Home Health Care News | By Patrick Filbin

Medicare Advantage (MA) enrollment has been on a steady climb over the last two decades. As such, home health agencies have started to adjust operations to better fit the payer landscape in the future, and not just now.

Agencies in states like Michigan, Hawaii and Alabama have already had to do that — and those transitions haven’t been seamless.

Cleamon Moorer Jr., the president and CEO of the Detroit-based American Advantage Home Care, has been molding his company’s strategy around one of the greatest NBA point guards of all time.

“We’re understanding that we need to take a lead position and meet patients where they’re going,” Moorer told Home Health Care News. “It’s like the ‘80s Lakers with Magic Johnson. He threw the ball where Worthy was going to be, not where he was at.
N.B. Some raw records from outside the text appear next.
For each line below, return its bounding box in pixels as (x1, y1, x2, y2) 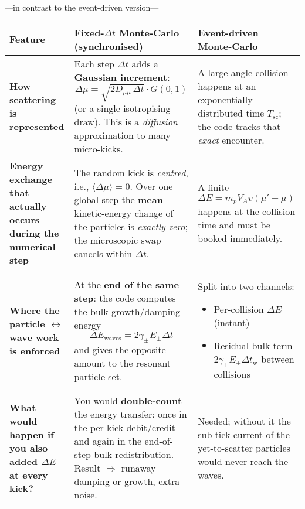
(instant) (213, 316, 250, 330)
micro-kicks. (74, 142, 123, 156)
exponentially (198, 92, 253, 106)
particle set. (74, 369, 123, 383)
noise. (74, 488, 97, 502)
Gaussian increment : (74, 70, 170, 84)
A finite (198, 180, 229, 194)
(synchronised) (74, 39, 143, 53)
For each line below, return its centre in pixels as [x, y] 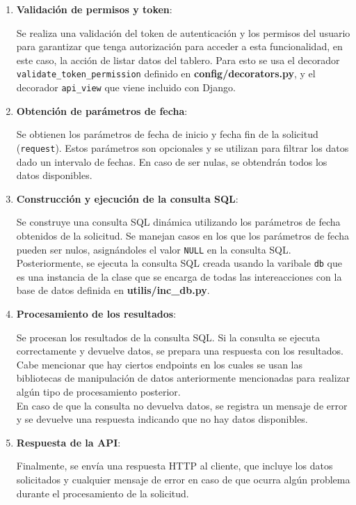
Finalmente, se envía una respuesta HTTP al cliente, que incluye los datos [175, 466]
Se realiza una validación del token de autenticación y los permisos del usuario [183, 32]
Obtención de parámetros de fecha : [102, 110]
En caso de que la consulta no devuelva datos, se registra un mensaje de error [182, 405]
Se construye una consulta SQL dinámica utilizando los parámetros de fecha [178, 222]
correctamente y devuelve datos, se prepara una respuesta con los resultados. [180, 351]
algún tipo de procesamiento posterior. [98, 391]
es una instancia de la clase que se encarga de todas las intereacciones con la [179, 276]
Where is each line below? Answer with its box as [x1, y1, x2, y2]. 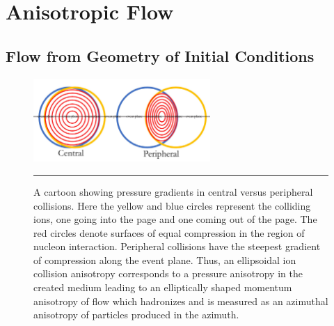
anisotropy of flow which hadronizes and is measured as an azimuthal [33, 293, 328, 308]
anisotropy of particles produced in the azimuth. [33, 307, 239, 322]
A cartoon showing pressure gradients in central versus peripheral [33, 184, 313, 199]
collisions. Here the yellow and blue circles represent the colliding [33, 198, 311, 212]
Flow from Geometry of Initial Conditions [6, 45, 315, 66]
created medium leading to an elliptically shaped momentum [33, 280, 292, 295]
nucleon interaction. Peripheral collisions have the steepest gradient [33, 239, 321, 254]
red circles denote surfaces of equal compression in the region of [33, 225, 305, 240]

We need to go where the patients are going to be.”

American Advantage Home Care provides skilled nursing, rehab and specialty care services. Currently, the company serves seven counties in the Southeast Michigan area and has a census of 200 patients.

Changing of the tides

In 2023, 30.8 million people were listed as enrollees in a Medicare Advantage plan — which made up 51% of the eligible Medicare population — and $454 billion (or 54%) of total federal Medicare spending, according to KFF.
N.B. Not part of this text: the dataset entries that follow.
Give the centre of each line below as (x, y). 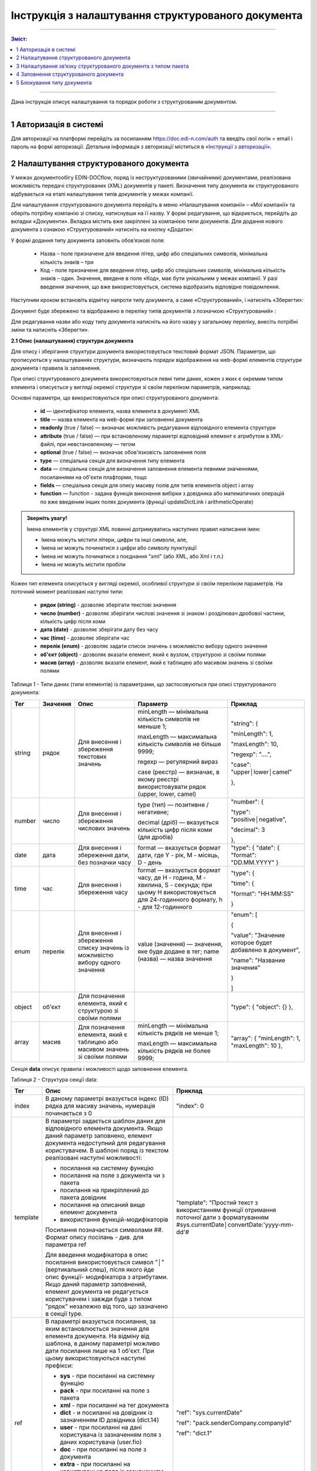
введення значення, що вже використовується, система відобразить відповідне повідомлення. (160, 287)
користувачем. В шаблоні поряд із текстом (107, 1150)
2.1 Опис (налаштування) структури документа (72, 341)
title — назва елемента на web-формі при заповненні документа (122, 419)
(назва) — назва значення (175, 959)
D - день (150, 862)
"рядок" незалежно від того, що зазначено (107, 1306)
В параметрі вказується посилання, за (100, 1322)

The share of Medicare beneficiaries enrolled in Medicare Advantage varies widely across states and counties, however.
Providers are concerned about MA plans’ reimbursement rates for home health services. Meanwhile, patients have some reason to be concerned over the home health access they’ll have underneath an MA plan.
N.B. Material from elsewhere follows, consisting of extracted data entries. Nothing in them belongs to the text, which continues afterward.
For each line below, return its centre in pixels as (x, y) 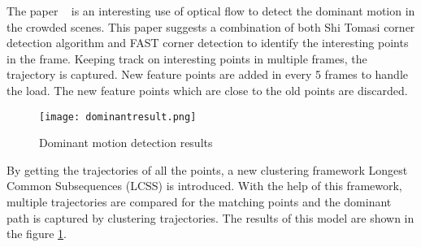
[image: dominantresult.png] (118, 117)
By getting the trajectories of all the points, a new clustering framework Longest (207, 169)
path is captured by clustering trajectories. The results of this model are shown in (210, 217)
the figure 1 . (37, 234)
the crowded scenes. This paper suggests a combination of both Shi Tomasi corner (211, 26)
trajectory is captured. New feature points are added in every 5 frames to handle (208, 74)
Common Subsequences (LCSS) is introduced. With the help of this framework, (204, 186)
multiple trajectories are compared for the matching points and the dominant (199, 201)
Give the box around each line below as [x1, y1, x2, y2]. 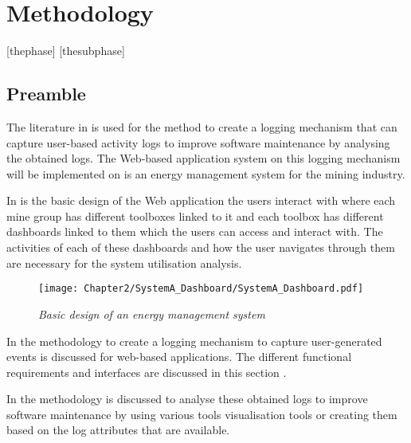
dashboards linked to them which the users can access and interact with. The [6, 223, 383, 240]
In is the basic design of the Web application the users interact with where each [6, 192, 396, 209]
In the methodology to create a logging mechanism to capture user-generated [6, 332, 382, 349]
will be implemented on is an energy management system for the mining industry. [6, 165, 405, 182]
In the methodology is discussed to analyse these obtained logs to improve [6, 390, 368, 407]
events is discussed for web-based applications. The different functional [6, 348, 352, 365]
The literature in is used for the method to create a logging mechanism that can [6, 118, 397, 135]
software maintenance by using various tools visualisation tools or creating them [6, 406, 397, 422]
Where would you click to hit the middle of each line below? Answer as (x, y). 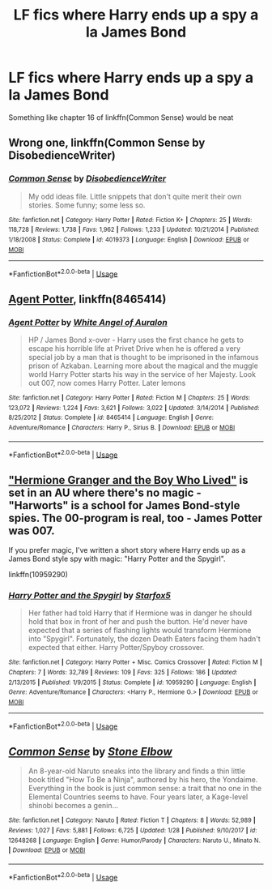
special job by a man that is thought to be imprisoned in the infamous (143, 357)
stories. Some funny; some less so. (87, 205)
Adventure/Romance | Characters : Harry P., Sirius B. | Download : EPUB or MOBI (122, 427)
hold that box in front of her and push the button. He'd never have (138, 622)
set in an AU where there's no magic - (105, 492)
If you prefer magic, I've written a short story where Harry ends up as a (127, 550)
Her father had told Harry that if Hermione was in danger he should (140, 613)
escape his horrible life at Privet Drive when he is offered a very (134, 348)

“One concern that certainly comes up is that one in 10 Medicare Advantage patients say they have trouble accessing needed care,” Jennifer Schiller, executive director at the Research Institute for Home Care (RIHC), told HHCN. “It’s a coverage [issue] — but I think everybody is constantly aware of the fact that Medicare Advantage is not going anywhere.”
The tides have already started to shift in favor of MA.
Enrollment in MA has seen gradual increases (8% in both 2021 and 2022) and there is no sign of it slowing down.

“I think you’re going to see some more changes — especially over the next few years with various regulations that may impact who is using home health and who is using Medicare Advantage,” Schiller said.

In order to capitalize on that shift – or survive it – home health providers have had to adjust.